[Records for this task Boundary: Start]
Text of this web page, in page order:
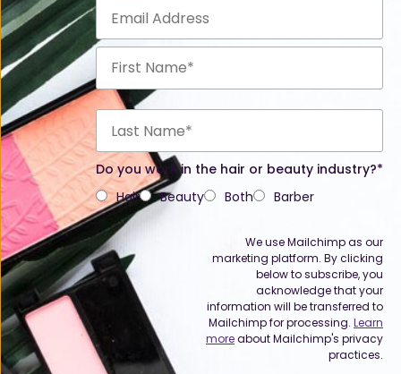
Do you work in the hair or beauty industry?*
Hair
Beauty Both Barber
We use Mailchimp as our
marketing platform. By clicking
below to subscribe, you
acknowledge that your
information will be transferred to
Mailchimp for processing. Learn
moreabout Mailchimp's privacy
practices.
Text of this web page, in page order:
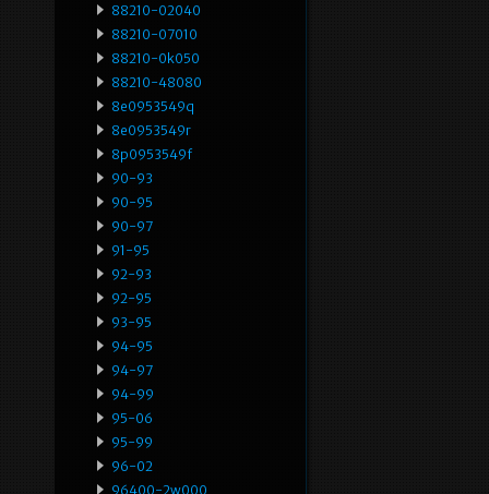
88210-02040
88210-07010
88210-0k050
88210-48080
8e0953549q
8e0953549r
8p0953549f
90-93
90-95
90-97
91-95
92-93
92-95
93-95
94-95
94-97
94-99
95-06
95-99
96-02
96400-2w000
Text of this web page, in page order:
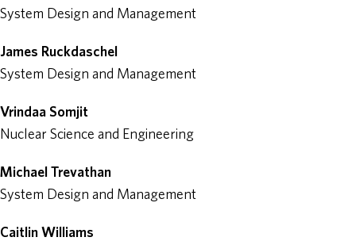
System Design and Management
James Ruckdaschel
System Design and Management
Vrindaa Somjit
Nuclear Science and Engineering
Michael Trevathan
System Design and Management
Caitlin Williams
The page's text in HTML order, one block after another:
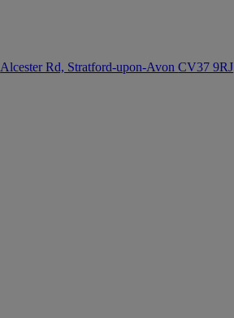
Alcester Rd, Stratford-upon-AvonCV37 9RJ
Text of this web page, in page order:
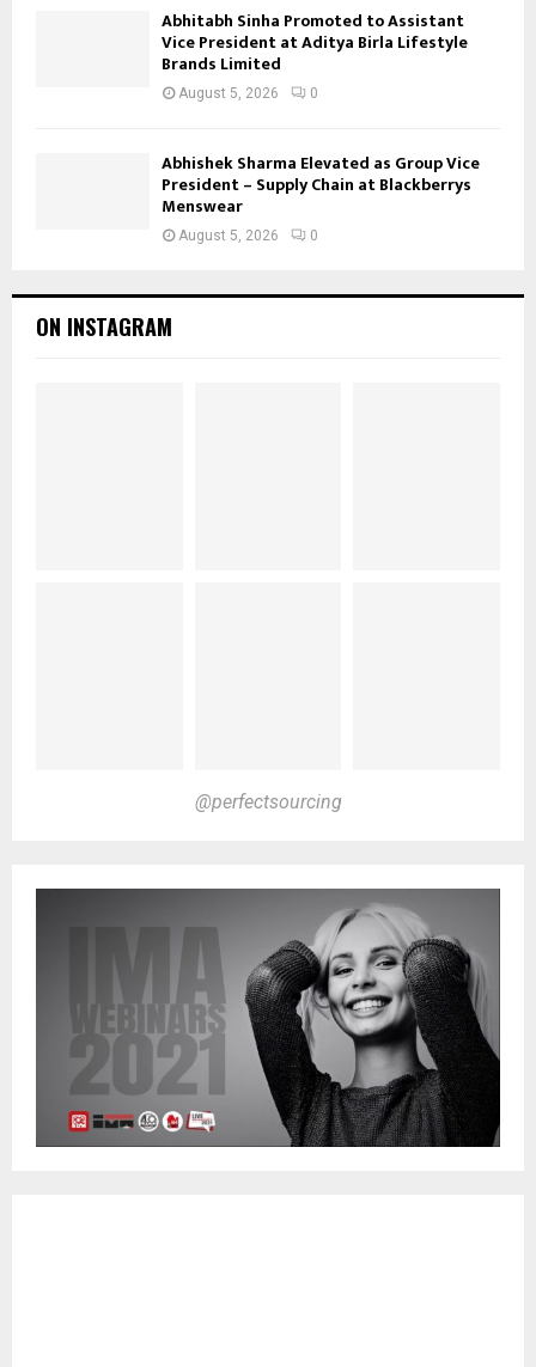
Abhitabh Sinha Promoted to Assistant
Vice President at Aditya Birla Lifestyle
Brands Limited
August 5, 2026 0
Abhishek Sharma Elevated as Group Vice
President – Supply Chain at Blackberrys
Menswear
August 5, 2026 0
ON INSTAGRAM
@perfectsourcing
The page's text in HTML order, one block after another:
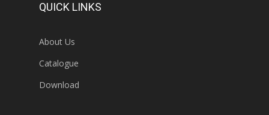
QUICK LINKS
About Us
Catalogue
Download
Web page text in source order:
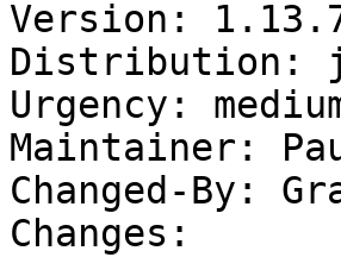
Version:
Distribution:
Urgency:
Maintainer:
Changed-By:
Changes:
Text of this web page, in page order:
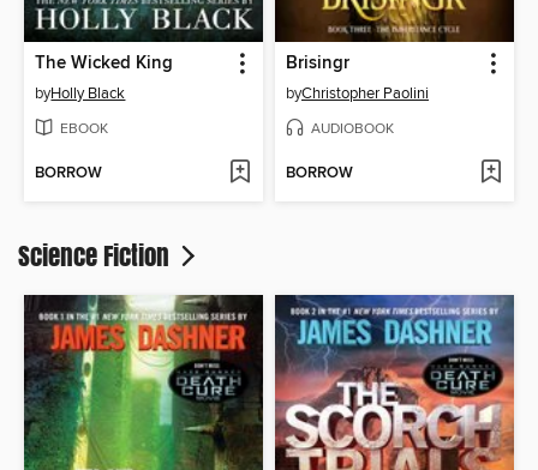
[Records for this task Boundary: End]
Task to carry out:
Begin at the line containing "Web page text" and transcribe exactly every line through the end of the records, both ends included, leaving the pictures out.

Output for this task:
Web page text in source order:
Version:
Distribution:
Urgency:
Maintainer:
Changed-By:
Changes:
Text of this web page, in page order:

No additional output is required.